> Work item
All the lines below need to be output exactly, apart from any images.

> Data listing

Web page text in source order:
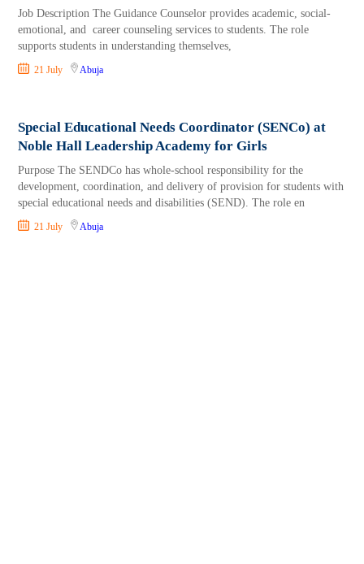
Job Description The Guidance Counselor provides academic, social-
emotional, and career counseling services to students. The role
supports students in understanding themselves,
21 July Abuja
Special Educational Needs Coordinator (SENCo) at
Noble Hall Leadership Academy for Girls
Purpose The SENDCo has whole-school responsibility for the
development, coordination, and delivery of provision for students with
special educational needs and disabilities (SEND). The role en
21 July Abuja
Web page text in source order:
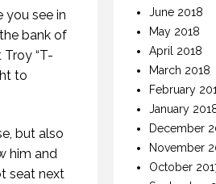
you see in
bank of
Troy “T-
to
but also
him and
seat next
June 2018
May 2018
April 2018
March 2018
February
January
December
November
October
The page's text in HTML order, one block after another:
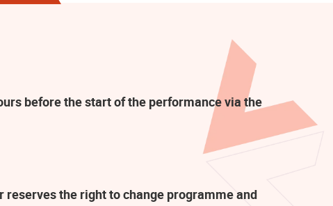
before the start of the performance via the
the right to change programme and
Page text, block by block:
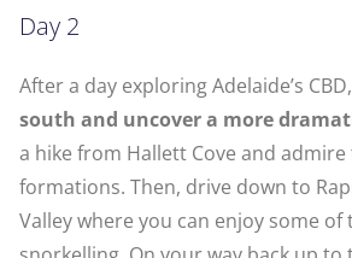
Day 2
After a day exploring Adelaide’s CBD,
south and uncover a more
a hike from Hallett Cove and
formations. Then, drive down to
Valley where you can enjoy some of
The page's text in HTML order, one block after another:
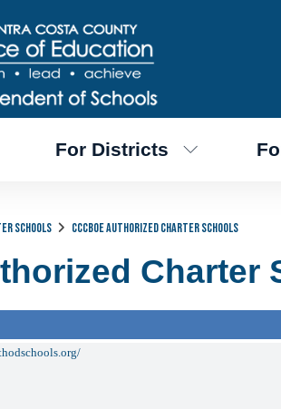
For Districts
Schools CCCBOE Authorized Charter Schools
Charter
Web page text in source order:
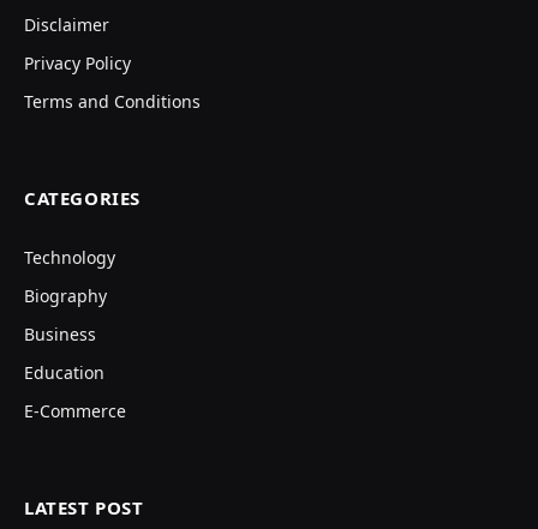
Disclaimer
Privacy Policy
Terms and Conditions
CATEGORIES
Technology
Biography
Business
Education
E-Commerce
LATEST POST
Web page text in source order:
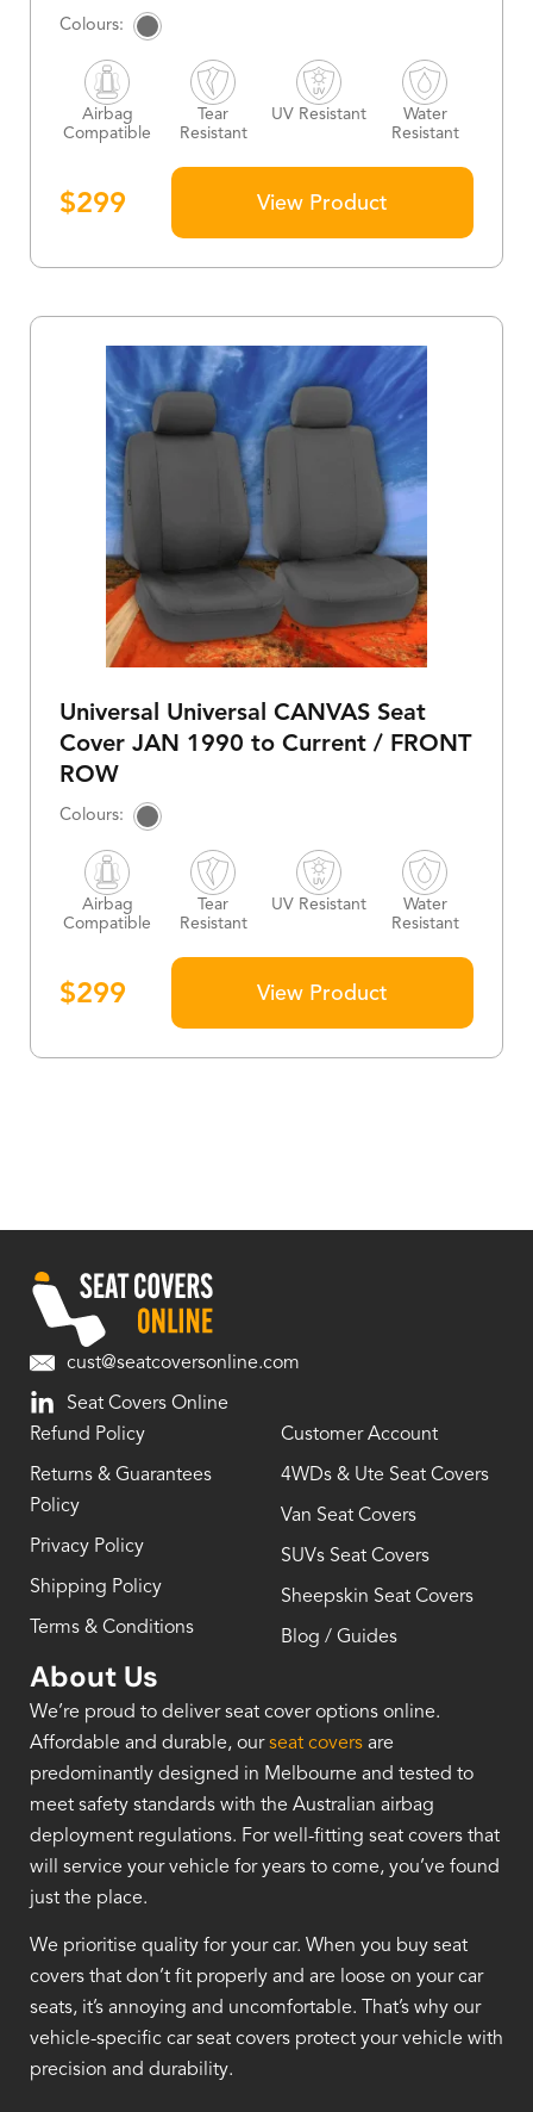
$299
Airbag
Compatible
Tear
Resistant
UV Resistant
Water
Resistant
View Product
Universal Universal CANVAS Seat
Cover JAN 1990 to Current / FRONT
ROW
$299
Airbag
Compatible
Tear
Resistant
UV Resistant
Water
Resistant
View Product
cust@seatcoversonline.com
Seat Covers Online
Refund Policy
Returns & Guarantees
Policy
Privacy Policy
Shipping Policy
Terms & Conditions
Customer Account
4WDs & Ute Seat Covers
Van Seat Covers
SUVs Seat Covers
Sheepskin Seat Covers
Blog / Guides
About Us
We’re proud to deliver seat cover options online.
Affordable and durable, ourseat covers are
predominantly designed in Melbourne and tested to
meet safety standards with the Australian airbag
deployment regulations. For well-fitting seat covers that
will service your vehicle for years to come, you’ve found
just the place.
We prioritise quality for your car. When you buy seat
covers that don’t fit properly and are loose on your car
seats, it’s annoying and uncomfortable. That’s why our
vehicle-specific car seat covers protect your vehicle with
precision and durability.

> Answer below
Web page text in source order:
Job Description The Guidance Counselor provides academic, social-
emotional, and career counseling services to students. The role
supports students in understanding themselves,
21 July Abuja
Special Educational Needs Coordinator (SENCo) at
Noble Hall Leadership Academy for Girls
Purpose The SENDCo has whole-school responsibility for the
development, coordination, and delivery of provision for students with
special educational needs and disabilities (SEND). The role en
21 July Abuja
Web page text in source order:
you see in
bank of
Troy “T-
to
but also
him and
seat next
June 2018
May 2018
April 2018
March 2018
February
January
December
November
October
The page's text in HTML order, one block after another:
before the start of the performance via the
the right to change programme and
Page text, block by block:
Day 2
After a day exploring Adelaide’s CBD,
south and uncover a more
a hike from Hallett Cove and
formations. Then, drive down to
Valley where you can enjoy some of
The page's text in HTML order, one block after another:
For Districts
Schools CCCBOE Authorized Charter Schools
Charter
Web page text in source order:
Disclaimer
Privacy Policy
Terms and Conditions
CATEGORIES
Technology
Biography
Business
Education
E-Commerce
LATEST POST
Web page text in source order:
$299
Airbag
Compatible
Tear
Resistant
UV Resistant
Water
Resistant
View Product
Universal Universal CANVAS Seat
Cover JAN 1990 to Current / FRONT
ROW
$299
Airbag
Compatible
Tear
Resistant
UV Resistant
Water
Resistant
View Product
cust@seatcoversonline.com
Seat Covers Online
Refund Policy
Returns & Guarantees
Policy
Privacy Policy
Shipping Policy
Terms & Conditions
Customer Account
4WDs & Ute Seat Covers
Van Seat Covers
SUVs Seat Covers
Sheepskin Seat Covers
Blog / Guides
About Us
We’re proud to deliver seat cover options online.
Affordable and durable, ourseat covers are
predominantly designed in Melbourne and tested to
meet safety standards with the Australian airbag
deployment regulations. For well-fitting seat covers that
will service your vehicle for years to come, you’ve found
just the place.
We prioritise quality for your car. When you buy seat
covers that don’t fit properly and are loose on your car
seats, it’s annoying and uncomfortable. That’s why our
vehicle-specific car seat covers protect your vehicle with
precision and durability.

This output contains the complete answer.